━━━ Records for this exercise ━━━

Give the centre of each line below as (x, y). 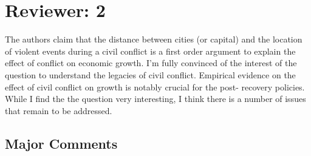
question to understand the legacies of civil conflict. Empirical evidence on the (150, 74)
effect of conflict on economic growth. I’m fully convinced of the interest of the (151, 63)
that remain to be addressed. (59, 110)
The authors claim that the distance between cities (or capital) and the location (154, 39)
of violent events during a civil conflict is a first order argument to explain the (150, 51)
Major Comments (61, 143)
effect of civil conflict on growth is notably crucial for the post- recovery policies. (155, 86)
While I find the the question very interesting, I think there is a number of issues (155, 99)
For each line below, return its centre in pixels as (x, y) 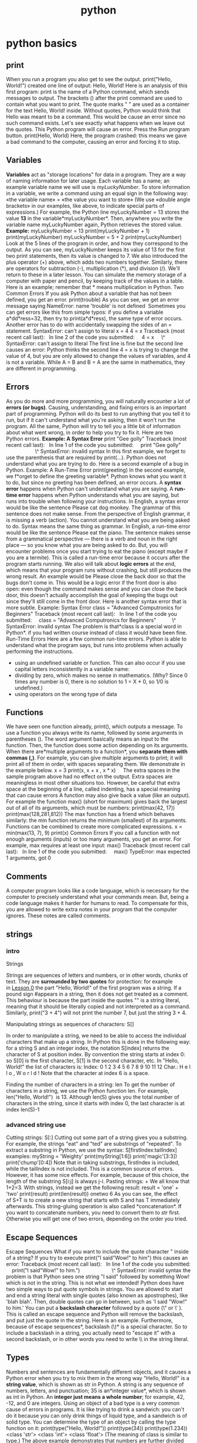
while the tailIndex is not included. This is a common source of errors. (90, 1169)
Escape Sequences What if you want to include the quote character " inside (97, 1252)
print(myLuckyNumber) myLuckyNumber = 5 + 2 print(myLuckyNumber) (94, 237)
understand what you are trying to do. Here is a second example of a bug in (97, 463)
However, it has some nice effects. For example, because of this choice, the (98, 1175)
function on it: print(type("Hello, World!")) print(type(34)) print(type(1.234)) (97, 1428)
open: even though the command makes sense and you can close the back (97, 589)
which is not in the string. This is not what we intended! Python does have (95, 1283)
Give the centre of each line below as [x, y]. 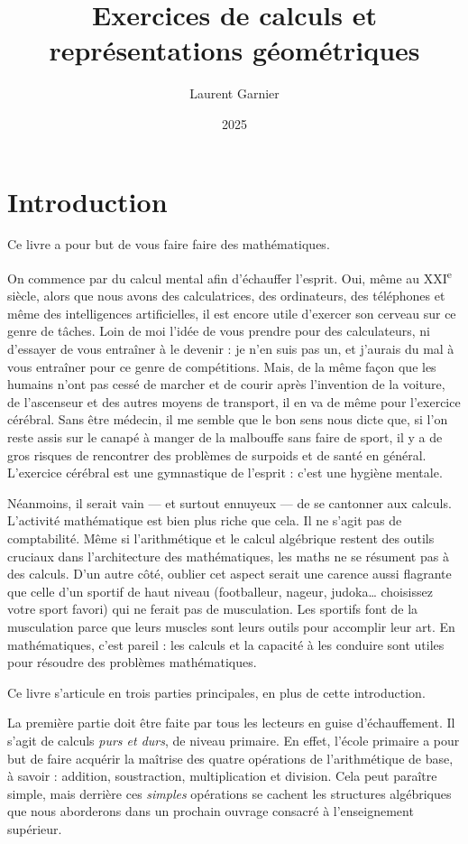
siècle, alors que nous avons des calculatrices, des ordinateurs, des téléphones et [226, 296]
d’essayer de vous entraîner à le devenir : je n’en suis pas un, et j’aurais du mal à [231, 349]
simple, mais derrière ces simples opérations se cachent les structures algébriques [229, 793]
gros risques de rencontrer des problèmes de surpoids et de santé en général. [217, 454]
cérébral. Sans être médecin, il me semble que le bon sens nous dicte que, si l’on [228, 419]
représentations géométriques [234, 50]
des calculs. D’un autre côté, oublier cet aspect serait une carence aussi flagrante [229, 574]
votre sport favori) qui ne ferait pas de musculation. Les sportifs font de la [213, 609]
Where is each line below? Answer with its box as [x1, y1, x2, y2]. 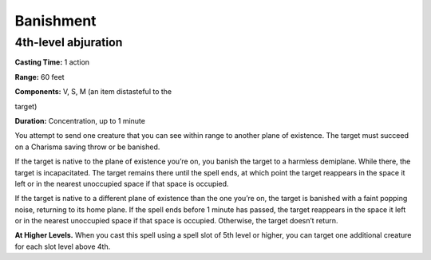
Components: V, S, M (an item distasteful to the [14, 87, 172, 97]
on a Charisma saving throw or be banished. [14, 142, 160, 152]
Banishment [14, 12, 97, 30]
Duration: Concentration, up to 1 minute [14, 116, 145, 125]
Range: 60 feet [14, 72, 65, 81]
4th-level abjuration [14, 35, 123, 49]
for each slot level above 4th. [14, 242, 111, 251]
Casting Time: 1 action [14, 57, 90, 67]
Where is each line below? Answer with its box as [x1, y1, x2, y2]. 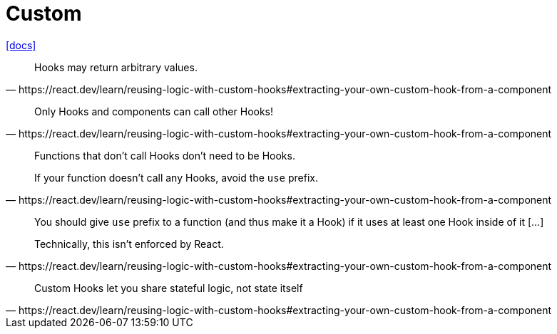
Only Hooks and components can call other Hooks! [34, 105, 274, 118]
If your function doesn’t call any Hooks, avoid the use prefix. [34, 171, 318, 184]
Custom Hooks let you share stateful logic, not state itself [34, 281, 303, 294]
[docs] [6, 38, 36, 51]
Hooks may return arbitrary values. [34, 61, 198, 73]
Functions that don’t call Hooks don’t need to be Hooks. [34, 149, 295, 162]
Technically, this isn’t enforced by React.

━━━

Gather from the entries above all lines that include the string "level".

* Answer space *
4th-level abjuration [14, 35, 123, 49]
for each slot level above 4th. [14, 242, 111, 251]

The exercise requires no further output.